_What is needed_.
The listing must be copied out in full and exactly; no images go with it.

****************************************

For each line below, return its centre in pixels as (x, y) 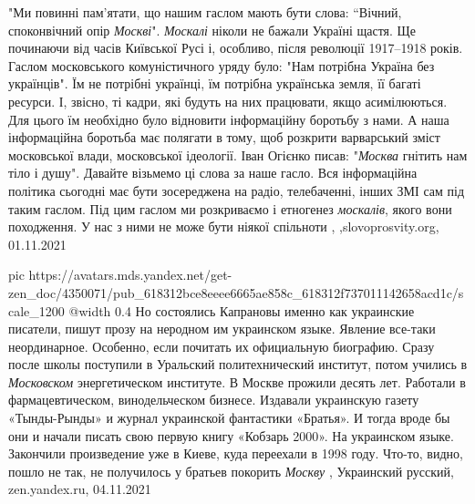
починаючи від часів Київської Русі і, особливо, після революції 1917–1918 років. (236, 48)
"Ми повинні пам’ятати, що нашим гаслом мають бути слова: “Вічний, (205, 12)
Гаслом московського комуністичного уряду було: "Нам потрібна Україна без (222, 65)
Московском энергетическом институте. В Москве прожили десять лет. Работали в (237, 381)
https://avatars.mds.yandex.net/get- (130, 275)
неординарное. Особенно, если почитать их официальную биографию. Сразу (222, 346)
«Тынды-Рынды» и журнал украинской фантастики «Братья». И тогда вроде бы (229, 418)
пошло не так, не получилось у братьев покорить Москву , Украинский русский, (231, 471)
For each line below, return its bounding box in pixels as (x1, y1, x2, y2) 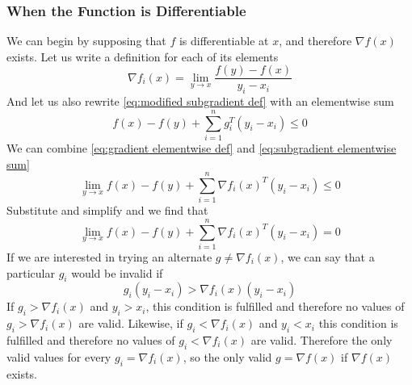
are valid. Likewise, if (78, 315, 183, 332)
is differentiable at (179, 32, 269, 49)
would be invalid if (71, 264, 163, 281)
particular (6, 264, 55, 281)
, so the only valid (183, 348, 272, 365)
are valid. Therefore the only (250, 332, 393, 348)
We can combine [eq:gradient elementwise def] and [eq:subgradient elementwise (6, 139, 397, 156)
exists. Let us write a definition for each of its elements (6, 48, 279, 65)
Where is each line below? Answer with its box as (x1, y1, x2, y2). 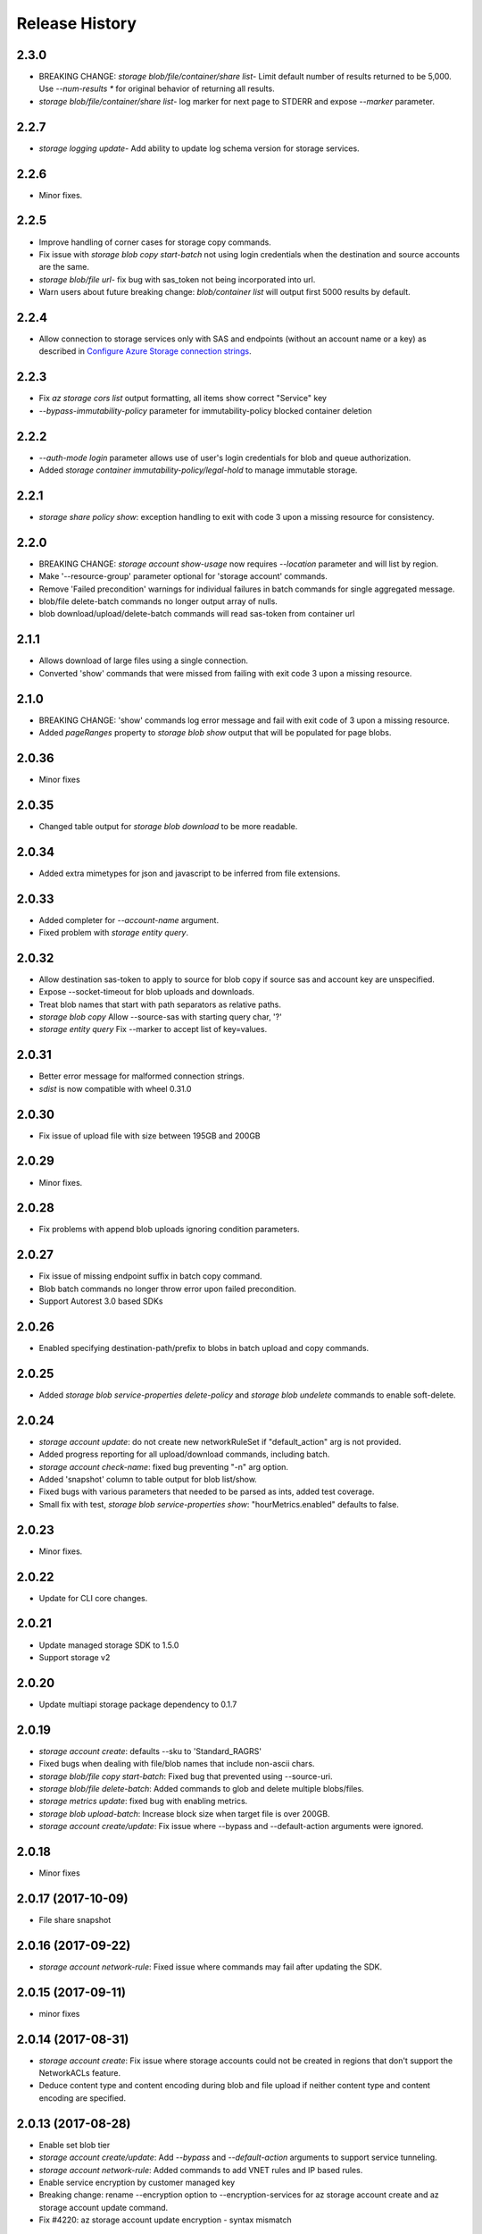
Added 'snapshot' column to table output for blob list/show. (38, 1474, 258, 1485)
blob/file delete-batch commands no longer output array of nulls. (38, 596, 278, 607)
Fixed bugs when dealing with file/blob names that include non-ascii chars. (38, 1759, 315, 1769)
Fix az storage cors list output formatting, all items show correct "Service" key (38, 393, 328, 404)
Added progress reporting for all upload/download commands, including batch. (38, 1449, 330, 1460)
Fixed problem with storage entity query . (38, 928, 189, 937)
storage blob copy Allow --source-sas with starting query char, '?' (38, 1012, 283, 1022)
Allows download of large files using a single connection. (38, 655, 249, 666)
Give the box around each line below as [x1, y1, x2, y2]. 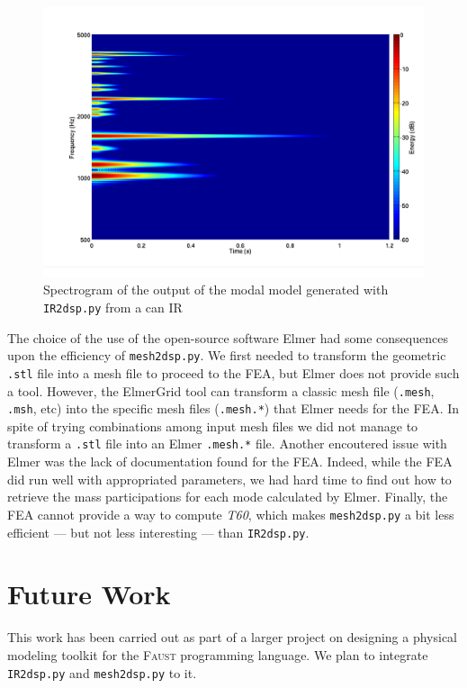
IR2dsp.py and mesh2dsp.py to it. [7, 663, 197, 682]
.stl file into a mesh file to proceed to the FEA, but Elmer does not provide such [7, 363, 460, 382]
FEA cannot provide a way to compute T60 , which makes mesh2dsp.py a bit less [7, 504, 454, 523]
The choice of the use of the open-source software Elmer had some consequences [7, 328, 448, 347]
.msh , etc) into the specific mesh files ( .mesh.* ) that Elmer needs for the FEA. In [7, 399, 460, 418]
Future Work [7, 575, 171, 612]
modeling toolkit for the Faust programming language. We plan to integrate [7, 645, 428, 664]
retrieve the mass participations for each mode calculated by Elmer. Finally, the [7, 487, 448, 506]
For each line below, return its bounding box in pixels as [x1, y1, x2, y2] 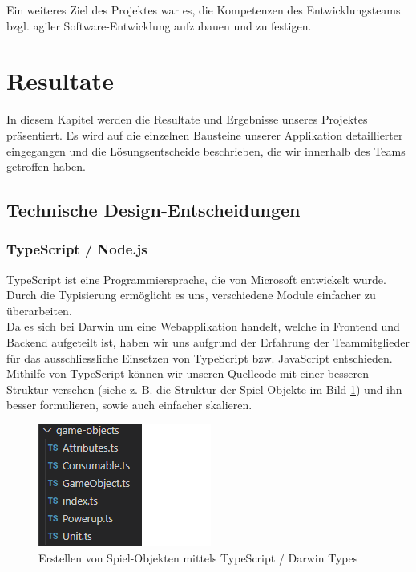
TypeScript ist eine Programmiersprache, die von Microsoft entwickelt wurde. [6, 270, 386, 287]
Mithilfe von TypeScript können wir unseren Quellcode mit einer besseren [6, 365, 369, 382]
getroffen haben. [6, 158, 86, 175]
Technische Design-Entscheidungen [6, 197, 301, 222]
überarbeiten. [6, 302, 72, 318]
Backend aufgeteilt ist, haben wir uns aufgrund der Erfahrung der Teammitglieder [6, 334, 410, 351]
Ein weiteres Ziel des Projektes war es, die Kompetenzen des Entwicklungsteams [6, 2, 401, 18]
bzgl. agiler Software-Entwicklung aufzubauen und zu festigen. [6, 17, 312, 34]
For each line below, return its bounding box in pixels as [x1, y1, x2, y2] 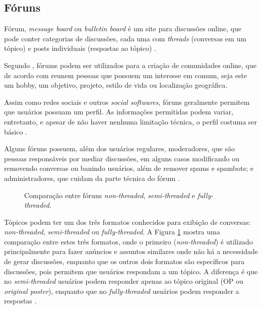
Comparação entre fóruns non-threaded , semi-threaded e [24, 190, 195, 200]
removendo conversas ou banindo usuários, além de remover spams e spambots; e [4, 163, 254, 173]
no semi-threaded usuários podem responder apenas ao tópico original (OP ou [4, 276, 243, 286]
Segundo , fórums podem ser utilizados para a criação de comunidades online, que [4, 59, 256, 70]
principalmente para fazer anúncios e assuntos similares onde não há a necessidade [4, 246, 258, 257]
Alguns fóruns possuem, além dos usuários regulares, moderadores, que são [4, 143, 235, 154]
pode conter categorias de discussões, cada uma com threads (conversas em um [4, 33, 246, 43]
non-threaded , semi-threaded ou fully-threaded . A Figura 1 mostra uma [4, 226, 220, 237]
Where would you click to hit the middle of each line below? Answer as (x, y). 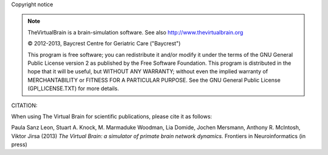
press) (19, 145)
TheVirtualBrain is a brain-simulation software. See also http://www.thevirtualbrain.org (135, 32)
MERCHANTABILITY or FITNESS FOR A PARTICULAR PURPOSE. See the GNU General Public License (154, 80)
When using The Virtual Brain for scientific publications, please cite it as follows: (112, 116)
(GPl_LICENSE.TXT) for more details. (73, 88)
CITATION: (24, 105)
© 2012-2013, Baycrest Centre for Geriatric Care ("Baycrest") (104, 44)
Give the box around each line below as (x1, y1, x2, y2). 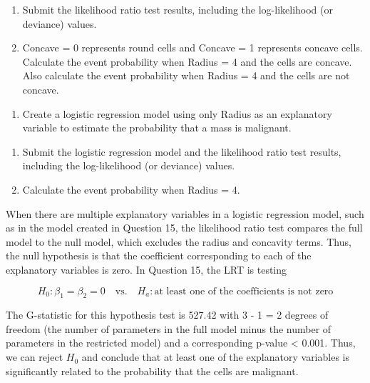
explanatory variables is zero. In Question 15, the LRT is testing (6, 262, 287, 277)
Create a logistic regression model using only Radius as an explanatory (22, 106, 332, 121)
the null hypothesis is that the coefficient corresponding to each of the (6, 248, 312, 263)
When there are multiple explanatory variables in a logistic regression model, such (6, 206, 364, 221)
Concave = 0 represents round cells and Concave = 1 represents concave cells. (22, 40, 363, 55)
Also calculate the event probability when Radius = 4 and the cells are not (22, 68, 350, 83)
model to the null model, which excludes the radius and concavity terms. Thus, (6, 234, 351, 249)
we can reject (6, 349, 63, 364)
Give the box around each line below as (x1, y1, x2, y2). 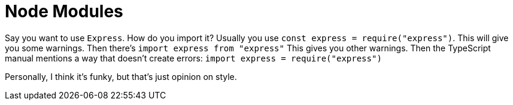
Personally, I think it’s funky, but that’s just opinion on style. (5, 71, 237, 82)
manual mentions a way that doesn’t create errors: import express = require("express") (5, 52, 382, 63)
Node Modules (5, 1, 123, 21)
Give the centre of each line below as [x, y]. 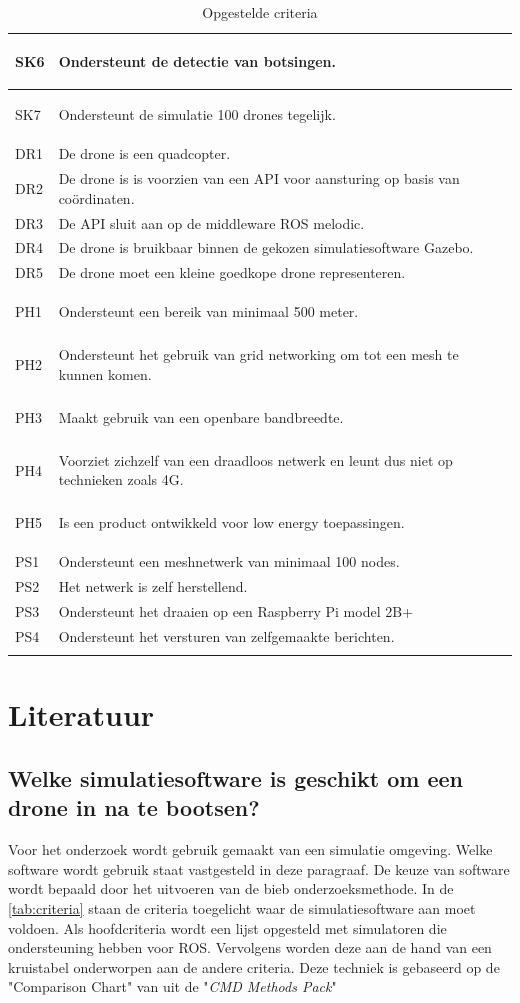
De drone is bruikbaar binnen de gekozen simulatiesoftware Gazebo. [266, 247]
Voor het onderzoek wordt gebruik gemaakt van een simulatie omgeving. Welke [250, 849]
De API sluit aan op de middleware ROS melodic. [211, 222]
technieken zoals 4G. [121, 479]
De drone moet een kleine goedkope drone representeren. [232, 272]
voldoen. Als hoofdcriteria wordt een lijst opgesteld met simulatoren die [227, 927]
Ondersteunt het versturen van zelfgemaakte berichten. [226, 635]
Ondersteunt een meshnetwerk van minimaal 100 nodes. [229, 561]
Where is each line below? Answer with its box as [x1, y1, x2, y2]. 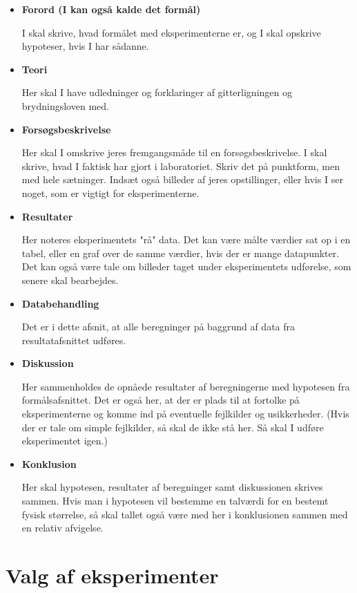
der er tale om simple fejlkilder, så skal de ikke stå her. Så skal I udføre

****************************************

_Solution below_.
For each line below, return its centre in pixels as (x, y) 
починаючи від часів Київської Русі і, особливо, після революції 1917–1918 років. (236, 48)
"Ми повинні пам’ятати, що нашим гаслом мають бути слова: “Вічний, (205, 12)
Гаслом московського комуністичного уряду було: "Нам потрібна Україна без (222, 65)
Московском энергетическом институте. В Москве прожили десять лет. Работали в (237, 381)
https://avatars.mds.yandex.net/get- (130, 275)
неординарное. Особенно, если почитать их официальную биографию. Сразу (222, 346)
«Тынды-Рынды» и журнал украинской фантастики «Братья». И тогда вроде бы (229, 418)
пошло не так, не получилось у братьев покорить Москву , Украинский русский, (231, 471)
For each line below, return its bounding box in pixels as (x1, y1, x2, y2) 
are valid. Likewise, if (78, 315, 183, 332)
is differentiable at (179, 32, 269, 49)
would be invalid if (71, 264, 163, 281)
particular (6, 264, 55, 281)
, so the only valid (183, 348, 272, 365)
are valid. Therefore the only (250, 332, 393, 348)
We can combine [eq:gradient elementwise def] and [eq:subgradient elementwise (6, 139, 397, 156)
exists. Let us write a definition for each of its elements (6, 48, 279, 65)
Where is each line below? Answer with its box as (x1, y1, x2, y2). 
Added 'snapshot' column to table output for blob list/show. (38, 1474, 258, 1485)
blob/file delete-batch commands no longer output array of nulls. (38, 596, 278, 607)
Fixed bugs when dealing with file/blob names that include non-ascii chars. (38, 1759, 315, 1769)
Fix az storage cors list output formatting, all items show correct "Service" key (38, 393, 328, 404)
Added progress reporting for all upload/download commands, including batch. (38, 1449, 330, 1460)
Fixed problem with storage entity query . (38, 928, 189, 937)
storage blob copy Allow --source-sas with starting query char, '?' (38, 1012, 283, 1022)
Allows download of large files using a single connection. (38, 655, 249, 666)
Give the box around each line below as [x1, y1, x2, y2]. 
IR2dsp.py and mesh2dsp.py to it. [7, 663, 197, 682]
.stl file into a mesh file to proceed to the FEA, but Elmer does not provide such [7, 363, 460, 382]
FEA cannot provide a way to compute T60 , which makes mesh2dsp.py a bit less [7, 504, 454, 523]
The choice of the use of the open-source software Elmer had some consequences [7, 328, 448, 347]
.msh , etc) into the specific mesh files ( .mesh.* ) that Elmer needs for the FEA. In [7, 399, 460, 418]
Future Work [7, 575, 171, 612]
modeling toolkit for the Faust programming language. We plan to integrate [7, 645, 428, 664]
retrieve the mass participations for each mode calculated by Elmer. Finally, the [7, 487, 448, 506]
For each line below, return its bounding box in pixels as [x1, y1, x2, y2] 
TypeScript ist eine Programmiersprache, die von Microsoft entwickelt wurde. [6, 270, 386, 287]
Mithilfe von TypeScript können wir unseren Quellcode mit einer besseren [6, 365, 369, 382]
getroffen haben. [6, 158, 86, 175]
Technische Design-Entscheidungen [6, 197, 301, 222]
überarbeiten. [6, 302, 72, 318]
Backend aufgeteilt ist, haben wir uns aufgrund der Erfahrung der Teammitglieder [6, 334, 410, 351]
Ein weiteres Ziel des Projektes war es, die Kompetenzen des Entwicklungsteams [6, 2, 401, 18]
bzgl. agiler Software-Entwicklung aufzubauen und zu festigen. [6, 17, 312, 34]
For each line below, return its bounding box in pixels as [x1, y1, x2, y2] 
Comparação entre fóruns non-threaded , semi-threaded e [24, 190, 195, 200]
removendo conversas ou banindo usuários, além de remover spams e spambots; e [4, 163, 254, 173]
no semi-threaded usuários podem responder apenas ao tópico original (OP ou [4, 276, 243, 286]
Segundo , fórums podem ser utilizados para a criação de comunidades online, que [4, 59, 256, 70]
principalmente para fazer anúncios e assuntos similares onde não há a necessidade [4, 246, 258, 257]
Alguns fóruns possuem, além dos usuários regulares, moderadores, que são [4, 143, 235, 154]
pode conter categorias de discussões, cada uma com threads (conversas em um [4, 33, 246, 43]
non-threaded , semi-threaded ou fully-threaded . A Figura 1 mostra uma [4, 226, 220, 237]
Where would you click to hit the middle of each line below? Answer as (x, y). 
press) (19, 145)
TheVirtualBrain is a brain-simulation software. See also http://www.thevirtualbrain.org (135, 32)
MERCHANTABILITY or FITNESS FOR A PARTICULAR PURPOSE. See the GNU General Public License (154, 80)
When using The Virtual Brain for scientific publications, please cite it as follows: (112, 116)
(GPl_LICENSE.TXT) for more details. (73, 88)
CITATION: (24, 105)
© 2012-2013, Baycrest Centre for Geriatric Care ("Baycrest") (104, 44)
Give the box around each line below as (x1, y1, x2, y2). 
explanatory variables is zero. In Question 15, the LRT is testing (6, 262, 287, 277)
Create a logistic regression model using only Radius as an explanatory (22, 106, 332, 121)
the null hypothesis is that the coefficient corresponding to each of the (6, 248, 312, 263)
When there are multiple explanatory variables in a logistic regression model, such (6, 206, 364, 221)
Concave = 0 represents round cells and Concave = 1 represents concave cells. (22, 40, 363, 55)
Also calculate the event probability when Radius = 4 and the cells are not (22, 68, 350, 83)
model to the null model, which excludes the radius and concavity terms. Thus, (6, 234, 351, 249)
we can reject (6, 349, 63, 364)
Give the box around each line below as (x1, y1, x2, y2). 
Personally, I think it’s funky, but that’s just opinion on style. (5, 71, 237, 82)
manual mentions a way that doesn’t create errors: import express = require("express") (5, 52, 382, 63)
Node Modules (5, 1, 123, 21)
Give the centre of each line below as [x, y]. 
De drone is bruikbaar binnen de gekozen simulatiesoftware Gazebo. [266, 247]
Voor het onderzoek wordt gebruik gemaakt van een simulatie omgeving. Welke [250, 849]
De API sluit aan op de middleware ROS melodic. [211, 222]
technieken zoals 4G. [121, 479]
De drone moet een kleine goedkope drone representeren. [232, 272]
voldoen. Als hoofdcriteria wordt een lijst opgesteld met simulatoren die [227, 927]
Ondersteunt het versturen van zelfgemaakte berichten. [226, 635]
Ondersteunt een meshnetwerk van minimaal 100 nodes. [229, 561]
Where is each line below? Answer with its box as [x1, y1, x2, y2]. 
der er tale om simple fejlkilder, så skal de ikke stå her. Så skal I udføre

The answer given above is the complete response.